World Vision is collaborating on an agricultural method that promises to drastically cut down on chronic hunger in a place already plagued by natural disaster.

November 2007




Dr. Yung-il Ham, a World Vision agricultural consultant, holds up a potato plant at World Vision's fifth potato seed project in Daehongdan, North Korea, located 1,400 meters (4,593 feet) above sea level in the country's mountainous northern region that borders China.
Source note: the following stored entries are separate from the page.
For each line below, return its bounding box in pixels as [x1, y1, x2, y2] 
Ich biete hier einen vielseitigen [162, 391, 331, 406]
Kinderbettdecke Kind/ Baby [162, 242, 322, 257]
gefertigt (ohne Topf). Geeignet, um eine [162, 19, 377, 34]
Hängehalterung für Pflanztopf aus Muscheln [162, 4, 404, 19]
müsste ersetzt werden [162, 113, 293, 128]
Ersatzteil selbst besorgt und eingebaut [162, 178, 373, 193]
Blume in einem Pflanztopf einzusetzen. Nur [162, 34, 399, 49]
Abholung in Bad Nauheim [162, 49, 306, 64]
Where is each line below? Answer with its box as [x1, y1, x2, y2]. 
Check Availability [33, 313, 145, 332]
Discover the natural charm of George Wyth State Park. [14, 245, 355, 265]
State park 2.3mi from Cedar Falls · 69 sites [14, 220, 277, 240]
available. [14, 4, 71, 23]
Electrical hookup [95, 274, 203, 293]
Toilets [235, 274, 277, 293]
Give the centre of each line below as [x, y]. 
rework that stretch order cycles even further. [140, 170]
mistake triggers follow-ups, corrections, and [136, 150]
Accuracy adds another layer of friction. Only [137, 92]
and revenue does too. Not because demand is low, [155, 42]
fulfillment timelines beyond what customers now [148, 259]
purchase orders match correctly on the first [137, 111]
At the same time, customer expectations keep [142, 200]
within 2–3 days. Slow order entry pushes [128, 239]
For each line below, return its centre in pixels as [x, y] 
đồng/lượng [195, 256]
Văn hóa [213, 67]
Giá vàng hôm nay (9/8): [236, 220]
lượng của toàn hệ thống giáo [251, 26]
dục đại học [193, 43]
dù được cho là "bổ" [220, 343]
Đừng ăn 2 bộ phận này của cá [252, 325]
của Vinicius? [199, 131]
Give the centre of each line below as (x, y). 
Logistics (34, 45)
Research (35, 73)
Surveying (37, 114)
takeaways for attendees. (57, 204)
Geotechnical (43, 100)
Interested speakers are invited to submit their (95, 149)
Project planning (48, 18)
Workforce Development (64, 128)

This project is expected to help alleviate North Korea's ongoing problem with food shortages.
© 2007 Jusung Lee/World Vision
The completion of a fifth hydroponic seed potato farm in North Korea's northern county of Daehongdan is expected to boost quality potato production by 50 percent and dramatically cut food shortages in this impoverished country.

World Vision provided construction materials and technology for the advanced farms in collaboration with North Korea's Academy of Agricultural Sciences and the Asia Pacific Peace Committee — later replaced by the Korea National Economic Cooperation Agency (KNECA) — to help solve chronic food deficits recently exacerbated by deadly flooding in August.

A Reliable Solution

The facilities will soon be capable of producing 18 million tubers a year, and by 2010, they will supply quality seed for every potato farm in the country.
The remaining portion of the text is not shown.